How to complete this task:
From the entries that follow, copy every line with the word "create".
··· Input material ···
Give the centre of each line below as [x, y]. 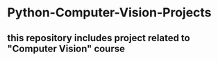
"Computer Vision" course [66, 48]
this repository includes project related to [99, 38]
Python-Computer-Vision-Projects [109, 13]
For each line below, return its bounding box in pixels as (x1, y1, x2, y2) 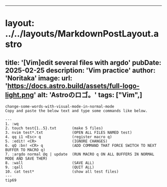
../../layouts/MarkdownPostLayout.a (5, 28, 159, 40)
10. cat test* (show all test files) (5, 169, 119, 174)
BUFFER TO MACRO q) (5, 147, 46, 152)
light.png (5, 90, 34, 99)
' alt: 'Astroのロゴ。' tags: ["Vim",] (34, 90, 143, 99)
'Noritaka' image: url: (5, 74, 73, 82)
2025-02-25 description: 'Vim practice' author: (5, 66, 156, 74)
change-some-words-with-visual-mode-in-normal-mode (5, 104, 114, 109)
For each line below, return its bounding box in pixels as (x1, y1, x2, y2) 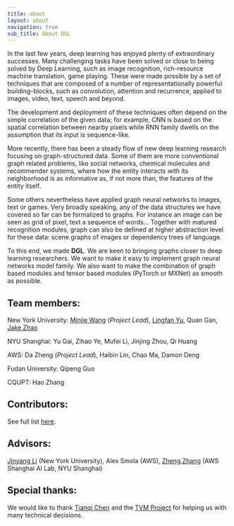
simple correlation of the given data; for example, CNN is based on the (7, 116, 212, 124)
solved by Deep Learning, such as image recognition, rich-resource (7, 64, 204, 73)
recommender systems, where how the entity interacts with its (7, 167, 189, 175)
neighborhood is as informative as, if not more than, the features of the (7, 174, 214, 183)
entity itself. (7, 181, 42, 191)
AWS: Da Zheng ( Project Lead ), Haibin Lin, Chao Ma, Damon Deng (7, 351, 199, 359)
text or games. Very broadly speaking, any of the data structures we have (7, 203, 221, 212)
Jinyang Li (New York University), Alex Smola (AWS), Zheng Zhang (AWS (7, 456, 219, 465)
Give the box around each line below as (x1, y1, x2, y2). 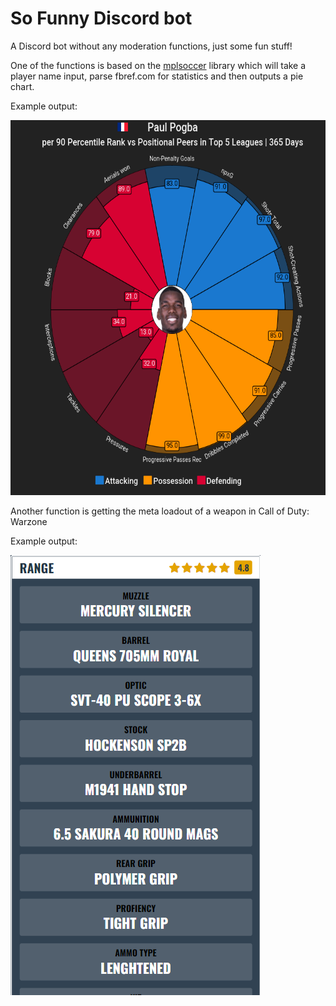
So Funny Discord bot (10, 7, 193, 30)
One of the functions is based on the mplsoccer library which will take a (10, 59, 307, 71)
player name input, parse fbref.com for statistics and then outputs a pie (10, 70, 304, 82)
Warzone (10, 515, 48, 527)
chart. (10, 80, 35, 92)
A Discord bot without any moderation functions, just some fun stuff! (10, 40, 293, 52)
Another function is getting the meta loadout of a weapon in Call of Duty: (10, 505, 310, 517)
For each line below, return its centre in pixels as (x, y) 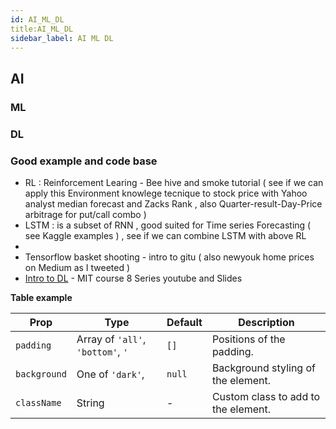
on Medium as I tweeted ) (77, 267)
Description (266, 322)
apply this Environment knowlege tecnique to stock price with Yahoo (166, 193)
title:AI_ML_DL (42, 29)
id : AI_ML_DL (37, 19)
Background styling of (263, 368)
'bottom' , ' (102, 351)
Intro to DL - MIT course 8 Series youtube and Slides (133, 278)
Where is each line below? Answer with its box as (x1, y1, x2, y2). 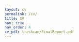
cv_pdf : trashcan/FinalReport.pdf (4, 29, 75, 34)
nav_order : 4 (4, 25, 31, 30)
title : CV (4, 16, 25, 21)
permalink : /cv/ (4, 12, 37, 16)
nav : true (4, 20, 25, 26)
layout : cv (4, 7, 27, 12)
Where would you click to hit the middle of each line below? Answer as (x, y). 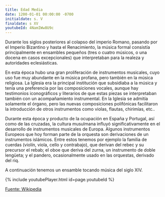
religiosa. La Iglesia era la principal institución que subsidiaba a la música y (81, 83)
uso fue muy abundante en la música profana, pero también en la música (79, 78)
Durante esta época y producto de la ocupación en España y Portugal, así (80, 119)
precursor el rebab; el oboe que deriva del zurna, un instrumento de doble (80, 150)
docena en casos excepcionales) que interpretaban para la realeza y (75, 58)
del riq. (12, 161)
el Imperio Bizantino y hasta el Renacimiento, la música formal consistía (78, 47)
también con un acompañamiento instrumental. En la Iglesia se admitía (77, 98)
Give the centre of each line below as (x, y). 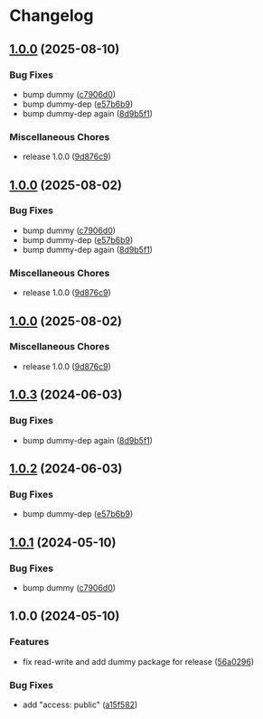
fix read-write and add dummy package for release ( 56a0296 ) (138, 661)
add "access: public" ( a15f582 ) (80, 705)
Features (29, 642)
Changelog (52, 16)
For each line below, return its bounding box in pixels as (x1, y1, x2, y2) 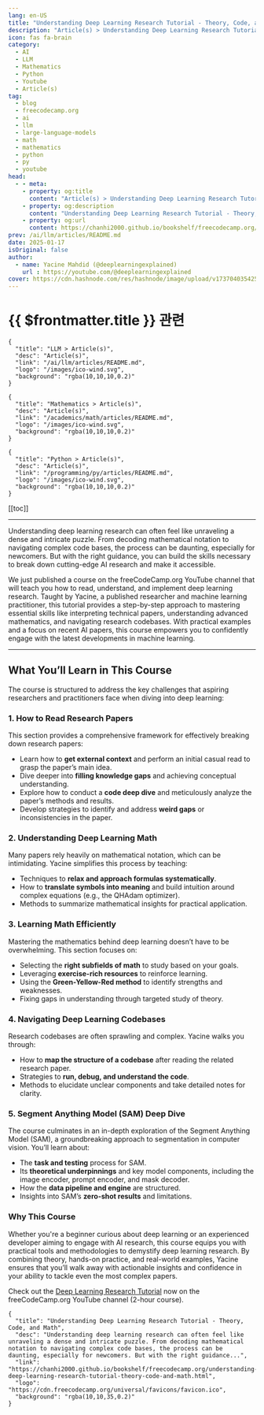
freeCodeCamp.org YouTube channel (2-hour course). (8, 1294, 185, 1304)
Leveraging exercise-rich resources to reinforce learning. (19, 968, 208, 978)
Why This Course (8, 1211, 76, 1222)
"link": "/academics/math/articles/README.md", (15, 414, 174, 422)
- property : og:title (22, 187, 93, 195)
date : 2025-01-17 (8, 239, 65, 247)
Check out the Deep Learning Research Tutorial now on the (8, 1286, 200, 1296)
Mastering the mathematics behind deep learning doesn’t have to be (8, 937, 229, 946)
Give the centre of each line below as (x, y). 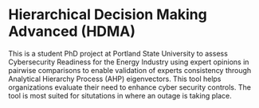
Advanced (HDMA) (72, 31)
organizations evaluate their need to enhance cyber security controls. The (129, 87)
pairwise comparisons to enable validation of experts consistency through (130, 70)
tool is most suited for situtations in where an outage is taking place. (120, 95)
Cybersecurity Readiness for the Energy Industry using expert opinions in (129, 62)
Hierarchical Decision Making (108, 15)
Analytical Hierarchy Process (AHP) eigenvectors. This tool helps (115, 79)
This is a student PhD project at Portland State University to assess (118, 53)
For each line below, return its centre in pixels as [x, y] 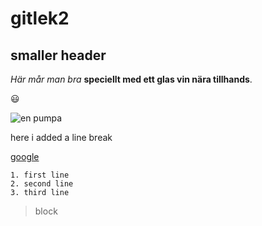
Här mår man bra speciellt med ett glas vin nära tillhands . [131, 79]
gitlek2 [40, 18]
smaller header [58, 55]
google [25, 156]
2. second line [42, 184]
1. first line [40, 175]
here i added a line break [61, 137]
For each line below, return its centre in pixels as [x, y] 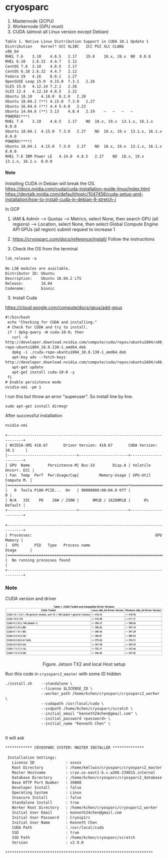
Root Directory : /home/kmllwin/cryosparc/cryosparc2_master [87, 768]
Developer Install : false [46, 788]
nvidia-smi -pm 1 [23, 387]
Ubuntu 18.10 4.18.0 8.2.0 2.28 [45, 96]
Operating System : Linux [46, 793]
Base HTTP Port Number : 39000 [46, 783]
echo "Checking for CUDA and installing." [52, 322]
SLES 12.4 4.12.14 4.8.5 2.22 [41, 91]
···
··· Input material ···
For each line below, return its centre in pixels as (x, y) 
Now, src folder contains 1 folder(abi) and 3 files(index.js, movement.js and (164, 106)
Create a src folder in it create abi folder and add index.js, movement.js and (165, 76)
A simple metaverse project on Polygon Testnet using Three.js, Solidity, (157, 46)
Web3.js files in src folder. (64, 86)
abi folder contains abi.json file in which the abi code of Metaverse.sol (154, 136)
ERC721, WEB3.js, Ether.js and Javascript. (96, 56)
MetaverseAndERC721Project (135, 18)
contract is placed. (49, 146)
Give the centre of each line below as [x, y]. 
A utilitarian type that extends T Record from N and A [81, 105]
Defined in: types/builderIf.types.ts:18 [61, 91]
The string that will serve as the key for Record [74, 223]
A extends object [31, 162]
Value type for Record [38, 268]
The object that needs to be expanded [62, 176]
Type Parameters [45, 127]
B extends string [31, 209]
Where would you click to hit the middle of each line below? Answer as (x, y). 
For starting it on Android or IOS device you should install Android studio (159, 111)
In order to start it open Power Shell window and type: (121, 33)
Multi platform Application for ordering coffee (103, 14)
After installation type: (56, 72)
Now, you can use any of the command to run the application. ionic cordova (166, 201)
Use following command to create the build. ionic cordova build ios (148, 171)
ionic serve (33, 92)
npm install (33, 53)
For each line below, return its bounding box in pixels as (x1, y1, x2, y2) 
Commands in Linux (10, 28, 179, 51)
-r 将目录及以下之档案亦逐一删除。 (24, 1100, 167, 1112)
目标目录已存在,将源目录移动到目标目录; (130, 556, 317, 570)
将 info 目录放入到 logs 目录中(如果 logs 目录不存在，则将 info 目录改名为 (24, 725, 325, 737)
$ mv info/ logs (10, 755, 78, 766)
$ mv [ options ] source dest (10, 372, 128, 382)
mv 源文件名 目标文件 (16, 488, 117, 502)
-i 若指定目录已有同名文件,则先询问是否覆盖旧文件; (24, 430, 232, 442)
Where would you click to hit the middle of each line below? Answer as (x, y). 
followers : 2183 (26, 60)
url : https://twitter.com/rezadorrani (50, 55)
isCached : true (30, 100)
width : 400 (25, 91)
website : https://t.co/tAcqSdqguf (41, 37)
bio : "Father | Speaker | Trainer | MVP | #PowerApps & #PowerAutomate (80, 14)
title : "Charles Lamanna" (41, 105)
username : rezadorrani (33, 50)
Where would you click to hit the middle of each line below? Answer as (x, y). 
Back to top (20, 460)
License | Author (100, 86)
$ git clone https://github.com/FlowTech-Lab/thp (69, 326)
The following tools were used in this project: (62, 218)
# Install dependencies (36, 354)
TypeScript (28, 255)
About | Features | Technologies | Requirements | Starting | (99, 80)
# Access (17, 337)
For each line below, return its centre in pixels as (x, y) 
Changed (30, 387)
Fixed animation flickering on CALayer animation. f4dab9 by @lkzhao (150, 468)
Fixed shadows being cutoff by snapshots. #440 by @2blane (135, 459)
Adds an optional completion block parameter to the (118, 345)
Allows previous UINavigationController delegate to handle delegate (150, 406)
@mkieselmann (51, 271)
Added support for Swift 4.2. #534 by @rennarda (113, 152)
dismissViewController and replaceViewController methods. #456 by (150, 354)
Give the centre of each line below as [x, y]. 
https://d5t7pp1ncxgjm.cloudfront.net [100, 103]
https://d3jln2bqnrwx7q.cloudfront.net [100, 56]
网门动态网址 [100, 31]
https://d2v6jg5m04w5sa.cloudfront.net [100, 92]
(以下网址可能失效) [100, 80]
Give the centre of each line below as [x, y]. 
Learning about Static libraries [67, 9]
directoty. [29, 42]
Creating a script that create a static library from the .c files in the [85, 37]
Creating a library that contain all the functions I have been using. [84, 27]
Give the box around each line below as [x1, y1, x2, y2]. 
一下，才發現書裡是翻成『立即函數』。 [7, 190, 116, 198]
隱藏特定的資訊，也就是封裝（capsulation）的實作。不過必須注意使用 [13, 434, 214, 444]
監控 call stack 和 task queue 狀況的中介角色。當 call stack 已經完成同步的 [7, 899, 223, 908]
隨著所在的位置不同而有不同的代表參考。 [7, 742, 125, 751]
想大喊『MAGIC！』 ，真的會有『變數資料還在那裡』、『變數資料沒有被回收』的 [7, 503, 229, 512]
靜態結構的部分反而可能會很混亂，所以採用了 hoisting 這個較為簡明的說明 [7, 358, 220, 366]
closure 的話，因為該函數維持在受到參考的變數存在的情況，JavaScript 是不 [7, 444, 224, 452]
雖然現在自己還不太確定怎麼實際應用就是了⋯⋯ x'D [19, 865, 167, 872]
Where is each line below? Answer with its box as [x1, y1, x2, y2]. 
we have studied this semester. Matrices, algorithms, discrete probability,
···
Exercise result:
Create a src folder in it create abi folder and add index.js, movement.js and (165, 76)
Use following command to create the build. ionic cordova build ios (148, 171)
Creating a script that create a static library from the .c files in the [85, 37]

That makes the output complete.